> [Exercise directions]:
From the entries below, return exactly the lines beginning at the one that contains "hoewel we trainen" and ending at the one that contains "[tab:chapt5_simpel_model_voorspellingen] . Merk", both of them included, and only those lines.

Top of Task inputs

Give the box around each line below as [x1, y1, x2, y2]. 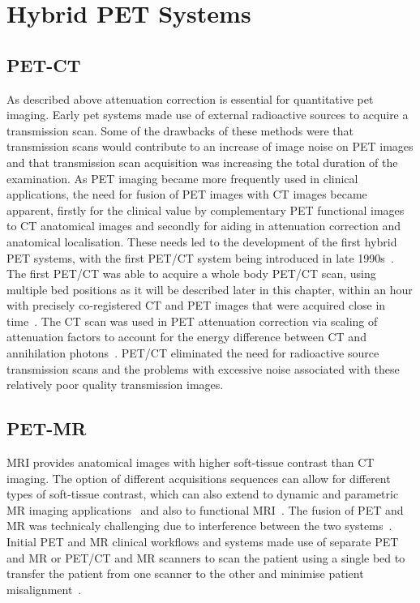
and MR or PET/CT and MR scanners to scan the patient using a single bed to [6, 549, 405, 566]
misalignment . [6, 580, 82, 597]
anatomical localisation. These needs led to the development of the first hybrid [6, 233, 397, 250]
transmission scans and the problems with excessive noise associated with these [6, 360, 400, 377]
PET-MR [6, 416, 87, 441]
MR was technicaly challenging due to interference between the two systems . [6, 517, 392, 534]
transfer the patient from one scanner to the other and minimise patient [6, 565, 364, 582]
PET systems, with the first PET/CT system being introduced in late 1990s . [6, 249, 394, 266]
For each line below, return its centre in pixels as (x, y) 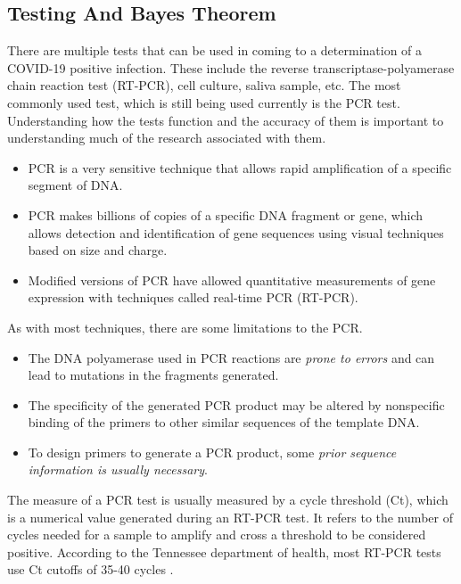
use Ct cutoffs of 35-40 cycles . (91, 569)
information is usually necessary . (118, 469)
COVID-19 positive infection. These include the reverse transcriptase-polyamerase (231, 67)
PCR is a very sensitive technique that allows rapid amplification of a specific (240, 167)
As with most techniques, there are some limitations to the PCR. (185, 327)
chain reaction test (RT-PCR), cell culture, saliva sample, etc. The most (204, 85)
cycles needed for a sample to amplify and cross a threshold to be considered (217, 535)
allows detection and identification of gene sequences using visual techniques (236, 232)
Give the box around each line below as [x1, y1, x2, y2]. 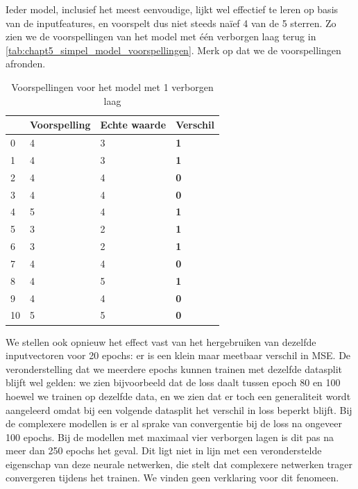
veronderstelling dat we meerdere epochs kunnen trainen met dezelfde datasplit [6, 361, 342, 376]
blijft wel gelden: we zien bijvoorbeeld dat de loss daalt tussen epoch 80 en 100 [6, 375, 341, 390]
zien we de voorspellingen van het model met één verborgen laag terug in [6, 29, 316, 44]
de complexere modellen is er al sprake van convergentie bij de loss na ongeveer [6, 416, 342, 431]
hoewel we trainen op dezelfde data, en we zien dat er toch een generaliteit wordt [6, 388, 351, 403]
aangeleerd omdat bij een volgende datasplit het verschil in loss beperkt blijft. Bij [6, 402, 352, 417]
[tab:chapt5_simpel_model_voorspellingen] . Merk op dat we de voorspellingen [6, 42, 341, 57]
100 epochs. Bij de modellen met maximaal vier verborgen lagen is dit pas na [6, 429, 334, 444]

Bottom of Task inputs

> [Solution to this exercise]:
hoewel we trainen op dezelfde data, en we zien dat er toch een generaliteit wordt [6, 388, 351, 403]
aangeleerd omdat bij een volgende datasplit het verschil in loss beperkt blijft. Bij [6, 402, 352, 417]
[tab:chapt5_simpel_model_voorspellingen] . Merk op dat we de voorspellingen [6, 42, 341, 57]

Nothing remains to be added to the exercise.